So your book proves that an invisible bridge exists between technologies we use daily and the very ancient legend of Pythia and her oracles…
Yes indeed.
When ventriloquists begin to perform with the single puppet, a primary ingredient of this impressive history is back: I mean violence. From the Pythia’s frenzy to Catholic exorcists who “rape” possessed women with relics of saints, violence is a constant feature of this cultural history…
I found this strain of violence in the history of ventriloquism unmistakable, but also, for a long time, unaccountable. It is almost as though the bond of love which ties us to our voices is accompanied by a dark dream of violence, in which the voice is either hated, torn apart from its source, or turns violently on that source – as in the case of the pythia, whose prophecies seemed to convulse and burst apart her body.
One last joke: your book was published in 2000 and it says that telephone was invented by Alexander Graham Bell. In 2002 the US government determined that the telephone was not invented by Bell, but by the Italian Antonio Meucci. Would you like to say something to Italian readers about that?

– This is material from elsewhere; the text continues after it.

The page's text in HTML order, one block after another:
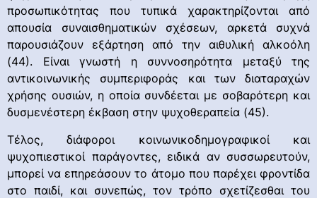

The news that there is a prior Italian claim to have invented the telephone ought to be gratifying to Italian readers. The bad news is that this is by no means the first alternative claimant: French historians of science have maintained for many years that Charles de Cros’s patent for a telephonic device preceded Bell’s. The telephone (and, even more so) the phonograph, seem to have been dreamed of for many years before they actually came into existence. Indeed, ventriloquism is probably one of those ways.